Using the records provided below, locate and copy each line that contains the word "repository".

:: DATA SHOWN

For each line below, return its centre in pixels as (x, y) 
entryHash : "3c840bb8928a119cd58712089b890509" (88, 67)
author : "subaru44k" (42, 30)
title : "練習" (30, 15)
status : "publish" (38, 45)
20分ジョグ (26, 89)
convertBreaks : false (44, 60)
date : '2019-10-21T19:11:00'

::::
:: DATA SHOWN

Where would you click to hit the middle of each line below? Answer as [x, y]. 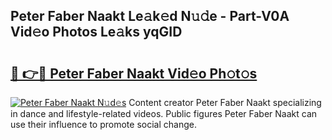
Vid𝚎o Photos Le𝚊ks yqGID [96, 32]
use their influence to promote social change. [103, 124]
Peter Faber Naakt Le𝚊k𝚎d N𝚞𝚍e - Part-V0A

::::
:: DATA SHOWN

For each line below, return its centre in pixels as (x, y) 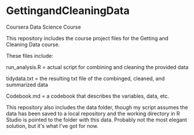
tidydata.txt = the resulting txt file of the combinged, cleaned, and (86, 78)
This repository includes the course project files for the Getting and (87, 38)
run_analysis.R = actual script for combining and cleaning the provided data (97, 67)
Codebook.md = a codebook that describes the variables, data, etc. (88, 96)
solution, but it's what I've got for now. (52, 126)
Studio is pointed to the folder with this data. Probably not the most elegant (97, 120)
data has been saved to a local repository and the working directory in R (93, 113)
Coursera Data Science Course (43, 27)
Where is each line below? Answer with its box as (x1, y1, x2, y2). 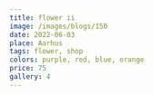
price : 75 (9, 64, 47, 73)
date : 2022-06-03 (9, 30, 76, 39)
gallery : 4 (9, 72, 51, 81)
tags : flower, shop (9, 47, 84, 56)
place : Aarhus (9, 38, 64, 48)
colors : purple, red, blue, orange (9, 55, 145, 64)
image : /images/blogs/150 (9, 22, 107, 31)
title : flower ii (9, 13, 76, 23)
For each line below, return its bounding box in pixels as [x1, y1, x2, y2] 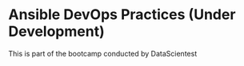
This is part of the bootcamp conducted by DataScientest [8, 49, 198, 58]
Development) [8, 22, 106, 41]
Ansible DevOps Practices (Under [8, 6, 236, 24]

::::

# [EXERCISE SOLUTION]
This repository includes the course project files for the Getting and (87, 38)
data has been saved to a local repository and the working directory in R (93, 113)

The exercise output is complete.